Verify — clean atom bookkeeping. The 4-carbon butyl chain is preserved from butanol → chlorobutane → product; the CN − then adds one new carbon , so the product CH 3 ( CH 2 ) 3 CN has 5 carbons total and is named pentanenitrile (the nitrile carbon counts as C1 in IUPAC nitrile naming). Balanced substitution: C 4 H 9 Cl + CN − → C 5 H 9 N + Cl − — carbons 4 + 1 = 5 , hydrogens 9 = 9 . ✓ (checked in VERIFY).
Worked example 2-bromo-3-methylbutane
(CH 3 ) 2 CH-CHBr-CH 3 in warm methanol. Predict the major substitution product.
Forecast: does the methoxy group end up where the Br was?
Step 1 — conditions ⇒ SN1. 2 ∘ substrate, protic solvent, weak neutral Nu (methanol) → ionisation to a 2 ∘ carbocation.
Why this step? SN1 goes through a free carbocation — the stage where rearrangement can happen.
Step 2 — spot the better cation. The 2 ∘ cation sits next to a carbon bearing an H that, if it migrates (1,2-hydride shift ), yields a 3 ∘ cation — more stable.
Why this step? Carbocations rearrange toward greater stability (Carbocations — stability, hyperconjugation, rearrangements ).
Step 3 — capture both cations. Methanol traps the new 3 ∘ centre → major ether (CH 3 ) 2 C(OCH 3 ) -CH 2 CH 3 (2-methoxy-2-methylbutane; methoxy has moved to the more substituted carbon). A fraction of the original 2 ∘ cation is captured before it rearranges → minor ether (CH 3 ) 2 CH-CH(OCH 3 ) -CH 3 (unrearranged, methoxy where Br was).
Why this step? The nucleophile traps whatever cation is present at the moment of attack; the more stable rearranged cation lives longer and dominates, but capture is fast enough to catch some unrearranged cation too.
Verify. The tell-tale sign of rearrangement is product connectivity ≠ starting connectivity, seen in the major product. Rate law is still rate = k [ RBr ] (first order) because rearrangement happens after the slow ionisation step, so it cannot appear in the rate law.

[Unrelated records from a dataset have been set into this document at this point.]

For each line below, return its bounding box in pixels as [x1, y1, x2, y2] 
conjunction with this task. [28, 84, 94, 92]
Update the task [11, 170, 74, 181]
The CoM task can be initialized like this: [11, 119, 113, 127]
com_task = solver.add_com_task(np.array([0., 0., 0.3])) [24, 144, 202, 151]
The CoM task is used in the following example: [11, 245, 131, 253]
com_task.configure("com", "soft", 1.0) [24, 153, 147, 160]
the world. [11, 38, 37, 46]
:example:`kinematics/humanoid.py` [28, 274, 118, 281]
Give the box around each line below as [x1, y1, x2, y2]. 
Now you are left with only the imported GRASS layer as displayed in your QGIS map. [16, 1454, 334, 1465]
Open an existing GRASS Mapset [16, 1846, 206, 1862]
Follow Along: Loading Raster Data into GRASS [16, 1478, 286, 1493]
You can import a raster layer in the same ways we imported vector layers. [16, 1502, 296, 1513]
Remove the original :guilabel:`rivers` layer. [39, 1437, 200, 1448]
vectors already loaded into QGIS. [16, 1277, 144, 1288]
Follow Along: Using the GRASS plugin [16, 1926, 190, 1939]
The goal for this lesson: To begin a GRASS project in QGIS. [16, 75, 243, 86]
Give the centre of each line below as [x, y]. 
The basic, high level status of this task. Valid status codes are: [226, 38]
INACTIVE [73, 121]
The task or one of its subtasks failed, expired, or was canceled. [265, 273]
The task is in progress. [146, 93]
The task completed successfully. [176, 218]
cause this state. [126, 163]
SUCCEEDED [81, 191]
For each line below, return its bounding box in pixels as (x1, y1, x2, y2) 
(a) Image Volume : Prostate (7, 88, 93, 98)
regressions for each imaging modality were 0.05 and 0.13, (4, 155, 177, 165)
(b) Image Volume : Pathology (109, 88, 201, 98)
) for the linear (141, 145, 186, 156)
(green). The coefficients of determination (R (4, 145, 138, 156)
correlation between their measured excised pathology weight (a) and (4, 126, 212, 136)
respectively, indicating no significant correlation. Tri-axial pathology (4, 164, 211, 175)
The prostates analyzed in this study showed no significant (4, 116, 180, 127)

Atom balance for the major ether: C 5 H 11 Br + CH 3 OH → C 6 H 14 O + HBr — carbons 5 + 1 = 6 , hydrogens 11 + 4 = 14 + 1 . ✓ (checked in VERIFY).
Recall Self-test the whole matrix
Which single factor flips Case 3 into Case 4? ::: The base size (bulky t -BuO− → Hofmann; small OEt − → Zaitsev).

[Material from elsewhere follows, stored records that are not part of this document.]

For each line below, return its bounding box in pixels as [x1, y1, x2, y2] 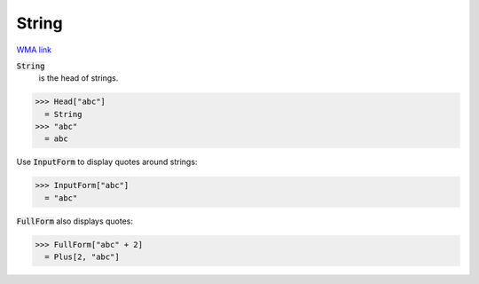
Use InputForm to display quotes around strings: [16, 156, 198, 168]
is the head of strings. [38, 73, 119, 83]
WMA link [16, 44, 52, 55]
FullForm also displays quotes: [16, 216, 133, 226]
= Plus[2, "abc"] [44, 252, 120, 262]
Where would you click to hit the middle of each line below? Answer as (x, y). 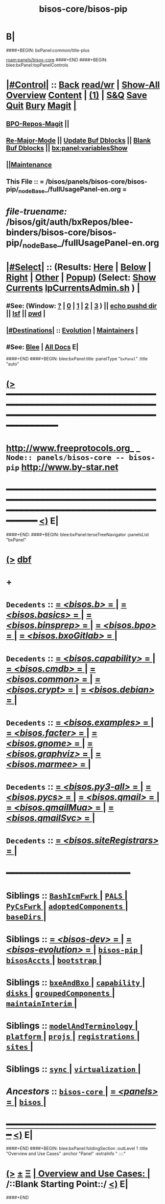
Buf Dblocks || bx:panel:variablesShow (67, 148)
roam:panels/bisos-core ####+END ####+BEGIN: (57, 59)
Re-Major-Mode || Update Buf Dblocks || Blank (79, 140)
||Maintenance (29, 165)
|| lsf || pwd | (26, 314)
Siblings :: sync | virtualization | (74, 1069)
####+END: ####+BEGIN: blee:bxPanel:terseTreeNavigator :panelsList (78, 534)
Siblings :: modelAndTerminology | (72, 1026)
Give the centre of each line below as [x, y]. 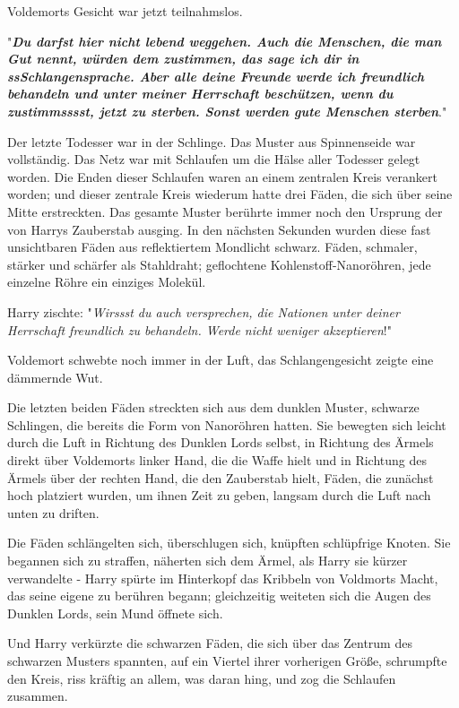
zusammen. [38, 696]
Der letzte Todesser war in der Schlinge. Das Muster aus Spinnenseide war [212, 141]
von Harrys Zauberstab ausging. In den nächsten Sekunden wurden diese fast [219, 229]
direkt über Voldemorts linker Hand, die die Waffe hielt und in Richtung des [217, 460]
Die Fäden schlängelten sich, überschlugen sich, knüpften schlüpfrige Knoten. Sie [229, 543]
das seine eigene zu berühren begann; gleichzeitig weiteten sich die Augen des [219, 596]
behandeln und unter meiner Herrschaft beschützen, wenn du [200, 94]
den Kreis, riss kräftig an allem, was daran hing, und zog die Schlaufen [202, 678]
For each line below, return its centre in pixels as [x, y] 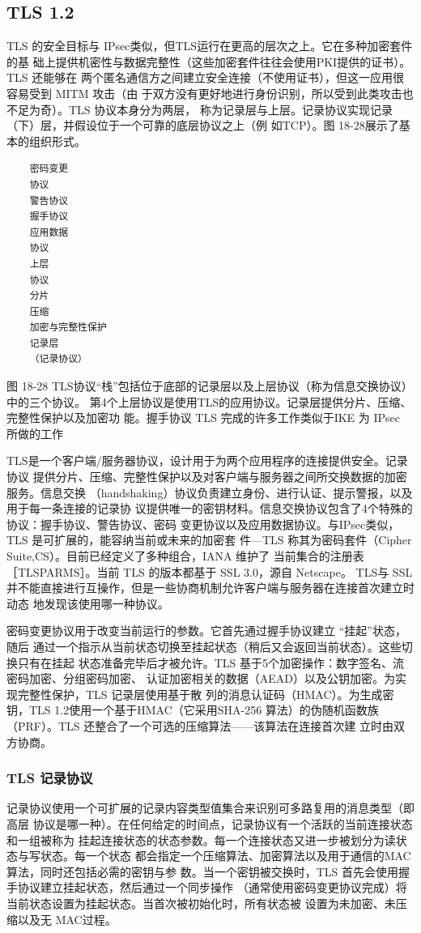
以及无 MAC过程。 [67, 919]
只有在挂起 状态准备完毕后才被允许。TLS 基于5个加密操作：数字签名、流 [210, 662]
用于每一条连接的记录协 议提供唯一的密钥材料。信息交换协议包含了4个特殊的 [210, 508]
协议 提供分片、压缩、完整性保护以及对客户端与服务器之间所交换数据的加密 [207, 477]
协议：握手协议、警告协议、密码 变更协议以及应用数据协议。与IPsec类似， [203, 524]
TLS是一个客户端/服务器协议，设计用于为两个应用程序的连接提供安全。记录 [207, 460]
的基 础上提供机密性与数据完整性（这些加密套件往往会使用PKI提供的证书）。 [209, 61]
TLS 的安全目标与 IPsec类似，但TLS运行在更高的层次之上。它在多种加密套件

In Case 2b, why does E2 beat SN1 on a 3 ∘ substrate? ::: A strong charged base drives fast bimolecular elimination, outrunning the slow spontaneous ionisation of SN1; SN2 is blocked by bulk.
In Case 4b, why is a 2 ∘ substrate in protic solvent slow and messy? ::: The 2 ∘ cation is only borderline stable, so ionisation is sluggish, and the shared cation branches into SN1 (alcohol) + SN1 (ether) + E1.
In Case 6, why does SN1 give zero net rotation? ::: The flat carbocation is attacked from both faces equally → racemic mixture cancels.
In Case 7, what does swapping DMSO for water do? ::: Turns SN2 (order 2) into SN1 (order 1) by weakening the nucleophile and stabilising the cation.
In Case 8, run B's rate ignores [ Nu ] — what mechanism? ::: SN1 (Nu absent from the slow ionisation step).
In Case 10, does rearrangement change the rate law? ::: No — it happens after the rate-determining ionisation, so rate = k [ RX ] still.